Одно из них состоит в том, что воля к жизни не может не быть волей к жизни вечной, то есть ориентированной на религиозные представления о жизни, включая и другие относящиеся к ней абсолютные ценности (Бог, Истина, Благодать). Принятие обратного, т.е. конечности жизни, неизбежно парализует волю к ней, а следовательно, упраздняет и культуру в обозначенном выше смысле. Абсолютизм культуры сродни абсолютизму веры: «Она в такой степени несет свою ценность в себе самой, что даже уверенность в неизбежной гибели человечества в определенный исторический период не снимает наших забот о культуре», считал А. Швейцер [3, с. 230]. Не удивительно отсюда, что и мораль как важнейший регулятор человеческого поведения также оказывается привязанной к религии: «Следуя религиозной морали, человек достигает той свободы от зла, когда им руководит не закон, но правильно ориентированная воля и способный различать добро и зло разум» [5, с. 122], то есть не внешние регуляторы, а присущие человеку качества.

Другое утверждение имеет биологические или даже кибернетические истоки. Из биологии известно, что выживающей и эволюционирующей единицей в мире живого является вид, популяция, а не отдельный ее представитель. Организация всех видов живых организмов направлена именно на сохранение вида как целого. И, следовательно, вектор культуры как воли к жизни направлен на сохранение (и развитие) всего человечества. И, отсюда, «Там, где закон прекращает свое действие, обществу не остается ничего другого, кроме как неустанно внушать индивиду, в сколь сильной степени он служит собственному благу, содействуя благу других» (А. Швейцер [3, с.133]).

Последний из приводимых здесь штрихов к образу культуры состоит в признании и учете фундаментального противоречия между цивилизацией и культурой. Цивилизационные и культурные достижения часто не различаются, хотя потребность в их различении возникает постоянно. Например, искусно отделанный эфес шпаги знатного вельможи вполне может быть отнесен к культурным достижениям, чего нельзя сказать о гильотине или атомной бомбе, хотя все перечисленные предметы являются несущими смерть…

Яркие и убедительные различия между цивилизацией и культурой, отстаивающие ценности и важность культуры, представлены Н. Бердяевым.
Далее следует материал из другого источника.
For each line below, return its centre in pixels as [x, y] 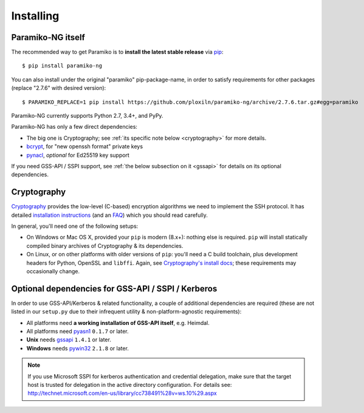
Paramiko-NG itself [48, 37]
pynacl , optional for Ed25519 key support [78, 155]
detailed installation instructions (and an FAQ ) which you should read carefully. [109, 215]
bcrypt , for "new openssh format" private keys [84, 146]
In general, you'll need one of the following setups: [75, 226]
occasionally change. [53, 271]
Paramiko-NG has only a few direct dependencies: [74, 127]
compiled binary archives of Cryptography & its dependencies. [105, 245]
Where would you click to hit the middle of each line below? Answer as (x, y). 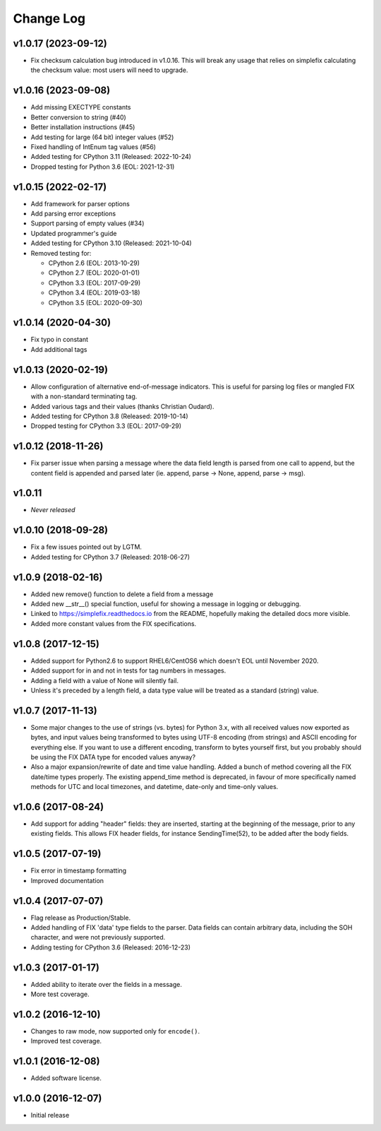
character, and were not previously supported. (98, 937)
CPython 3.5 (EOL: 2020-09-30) (95, 302)
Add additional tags (59, 349)
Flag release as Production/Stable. (81, 918)
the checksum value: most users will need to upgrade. (109, 70)
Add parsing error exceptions (73, 213)
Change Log (49, 18)
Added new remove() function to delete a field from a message (122, 594)
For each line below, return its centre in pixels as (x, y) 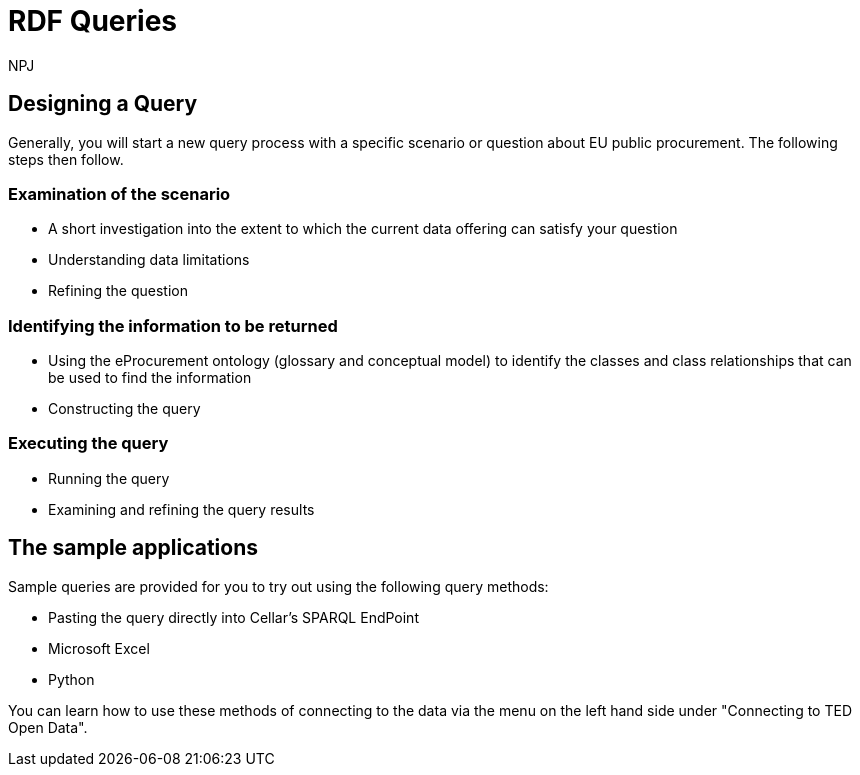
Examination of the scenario (119, 193)
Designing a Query (103, 104)
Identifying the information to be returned (173, 325)
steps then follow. (66, 159)
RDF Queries (93, 21)
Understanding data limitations (149, 260)
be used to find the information (150, 378)
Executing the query (88, 443)
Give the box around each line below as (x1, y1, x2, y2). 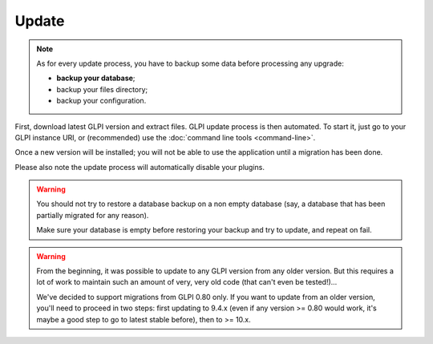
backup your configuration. (56, 96, 147, 106)
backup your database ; (56, 73, 136, 83)
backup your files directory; (56, 84, 148, 94)
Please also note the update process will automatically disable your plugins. (14, 162, 265, 172)
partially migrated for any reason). (36, 210, 149, 220)
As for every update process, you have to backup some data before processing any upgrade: (36, 59, 344, 68)
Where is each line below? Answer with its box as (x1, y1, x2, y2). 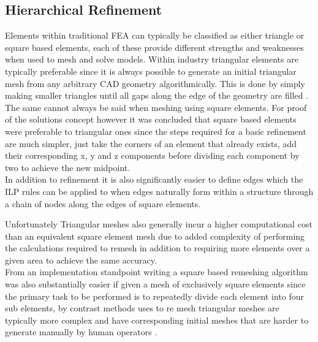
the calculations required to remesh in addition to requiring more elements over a (5, 241, 310, 254)
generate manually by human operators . (5, 325, 157, 338)
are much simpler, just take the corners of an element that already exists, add (5, 137, 297, 150)
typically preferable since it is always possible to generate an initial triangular (5, 64, 297, 77)
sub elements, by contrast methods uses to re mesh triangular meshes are (5, 302, 279, 314)
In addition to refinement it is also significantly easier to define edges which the (5, 173, 303, 186)
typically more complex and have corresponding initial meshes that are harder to (5, 313, 309, 326)
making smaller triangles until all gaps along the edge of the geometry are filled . (5, 89, 309, 102)
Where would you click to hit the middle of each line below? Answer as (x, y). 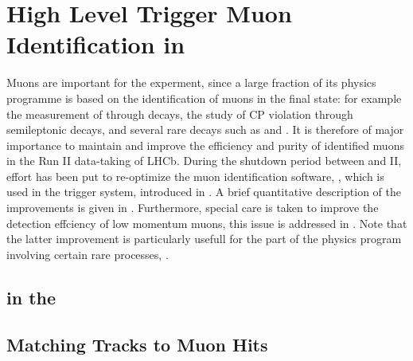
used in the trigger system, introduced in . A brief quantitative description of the (204, 192)
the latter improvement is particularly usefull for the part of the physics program (204, 239)
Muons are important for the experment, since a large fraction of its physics (191, 82)
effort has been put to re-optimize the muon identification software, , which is (195, 176)
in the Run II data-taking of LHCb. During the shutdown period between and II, (204, 161)
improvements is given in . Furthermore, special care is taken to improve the (193, 208)
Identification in (96, 44)
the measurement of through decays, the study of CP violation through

Но они могут выражены и в следующем обобщающем утверждении: понятием цивилизации охватывается все, что воплощает развитие в эволюции человечества, культура – лишь то, что служит его сохранению, утверждению, возвышению.

Цивилизационный вектор как бы отвечает на вопрос «Что мы можем осуществить?», а культура – на вопрос «Что мы можем себе позволить осуществить?».

Остается заметить, что, очевидно далеко не все, что достигается теперь человечеством, отвечает требованиям культуры, является проявлением любви к жизни...

 Бейтсон Г. Экология разума. Избранные статьи по антропологии, психиатрии и эпистемологии. Пер. с англ. М. : Смысл. 2000. 476 с.

Печчеи А. Человеческие качества. М. : Прогресс. 1977. 312 с.

Швейцер А. Благоговение перед жизнью: Пер с нем. Сост. и посл. А.А.Гусейнова; Общ. ред. А.А.Гусейнова и М.Г.Селезнева. М.: Прогресс. 1992. 576 с.

Мамардашвили М. Сознание и цивилизация. Тексты и беседы. М.: Издательство «Логос». 2004. 272 с.

Шрейдер Ю.А. Лекции по этике: Учебное пособие. М. : МИРОС. 1994. 136 с.